** SUPPLIED INFORMATION follows **

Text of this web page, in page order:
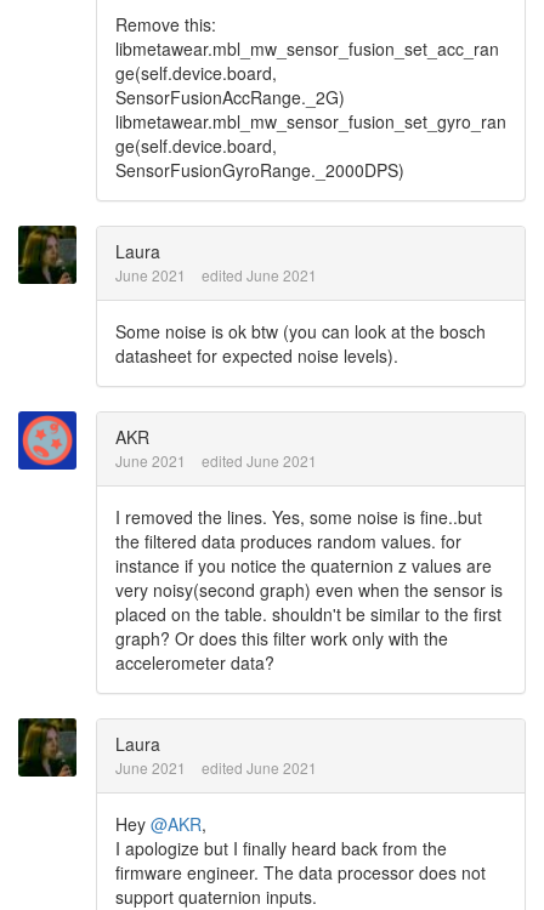
Remove this:
libmetawear.mbl_mw_sensor_fusion_set_acc_ran
ge(self.device.board,
SensorFusionAccRange._2G)
libmetawear.mbl_mw_sensor_fusion_set_gyro_ran
ge(self.device.board,
SensorFusionGyroRange._2000DPS)
Laura
June 2021 edited June 2021
Some noise is ok btw (you can look at the bosch
datasheet for expected noise levels).
AKR
June 2021 edited June 2021
I removed the lines. Yes, some noise is fine..but
the filtered data produces random values. for
instance if you notice the quaternion z values are
very noisy(second graph) even when the sensor is
placed on the table. shouldn't be similar to the first
graph? Or does this filter work only with the
accelerometer data?
Laura
June 2021 edited June 2021
Hey @AKR,
I apologize but I finally heard back from the
firmware engineer. The data processor does not
support quaternion inputs.

** End of SUPPLIED INFORMATION **

**EXERCISE:**
An exact copy of every line from the one containing "graph? Or does this filter work only with the" through the last line of the entries is required; please add nothing.

**YOUR SOLUTION:**
graph? Or does this filter work only with the
accelerometer data?
Laura
June 2021 edited June 2021
Hey @AKR,
I apologize but I finally heard back from the
firmware engineer. The data processor does not
support quaternion inputs.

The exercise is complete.